COPD is characterized by chronic bronchitis and lung parenchymal destruction (emphysema). Parenchymal tissue from current smokers with COPD contained lower levels of total albumin, but had proportionally greater levels of carbonylated albumin (Alb-CO), compared with individuals with normal lung function (67). Decreased albumin levels in current smokers with COPD could contribute to increased oxidant burden and, consequently, to oxidative tissue injury. Lung tissue from current smokers also contained lower levels of highly Alb-CO compared with lung tissue from ex-smokers and nonsmokers. The mean concentration of Alb-CO in lung tissue was identical in ex-smokers and nonsmokers (67). This suggests that smoking cessation could prevent, or at least limit, albumin carbonylation, facilitating the reinstatement of the pulmonary oxidant/antioxidant balance.
Total protein carbonylation levels were significantly greater in the bronchi of patients with COPD, with and without lung cancer, ∼70% of whom were active smokers, compared with non-COPD control individuals, 75% of whom were never smokers (18). Patients with both COPD and lung cancer exhibited greater levels of bronchial MDA-protein adducts, a type of indirect protein carbonylation (Fig. 1) (12, 29), than patients with only lung cancer and control individuals, both with and without COPD. In addition, bronchial MDA-protein adduct levels were significantly higher in patients with lung cancer than in healthy controls. Blood levels of protein carbonylation were significantly greater in all patients affected by lung cancer and/or COPD compared with healthy individuals, particularly in those with both pathologies (18).

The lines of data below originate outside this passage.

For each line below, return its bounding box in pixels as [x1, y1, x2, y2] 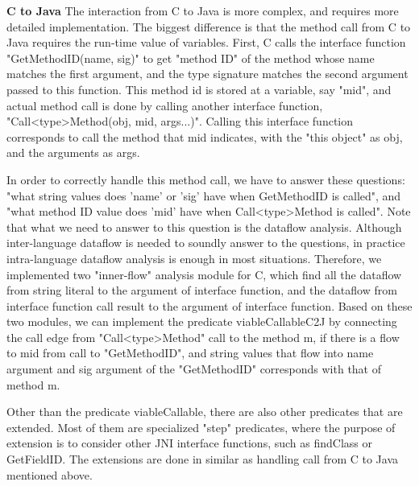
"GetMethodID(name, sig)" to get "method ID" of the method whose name [6, 49, 375, 66]
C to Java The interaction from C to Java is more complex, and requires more [6, 2, 399, 19]
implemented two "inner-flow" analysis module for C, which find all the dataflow [6, 266, 402, 282]
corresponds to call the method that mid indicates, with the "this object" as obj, [6, 128, 403, 145]
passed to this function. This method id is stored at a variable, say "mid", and [6, 80, 392, 97]
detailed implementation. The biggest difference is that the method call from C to [6, 18, 411, 35]
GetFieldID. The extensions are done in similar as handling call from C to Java [6, 451, 399, 467]
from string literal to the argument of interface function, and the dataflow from [6, 282, 397, 299]

In COPD, protein carbonylation is also a hallmark of limb and respiratory skeletal muscles. Patients with severe COPD showed greater protein carbonylation in the vastus lateralis (quadriceps) and in the diaphragm than controls (19, 89, 120). In the diaphragm, PCO levels correlated with the severity of the disease, whereas HNE-protein adducts, higher in the patients than in the controls, correlated with the respiratory muscle strength (16). Identification of diaphragm PCOs by redox proteomics revealed carbonylation of proteins involved in ATP production and contraction; in particular, carbonylation levels in myosin heavy chain were fivefold greater in severe COPD patients than in controls (89). Furthermore, muscle and blood protein carbonylation levels were correlated. In general, carbonylation of specific muscle proteins could partially contribute to skeletal muscle dysfunction in patients with severe COPD (15). Cachectic patients too, affected by either severe COPD or lung cancer (most of whom were active smokers), exhibited higher total protein carbonylation in both the vastus lateralis and blood (indicative of systemic oxidative stress) than healthy controls (113).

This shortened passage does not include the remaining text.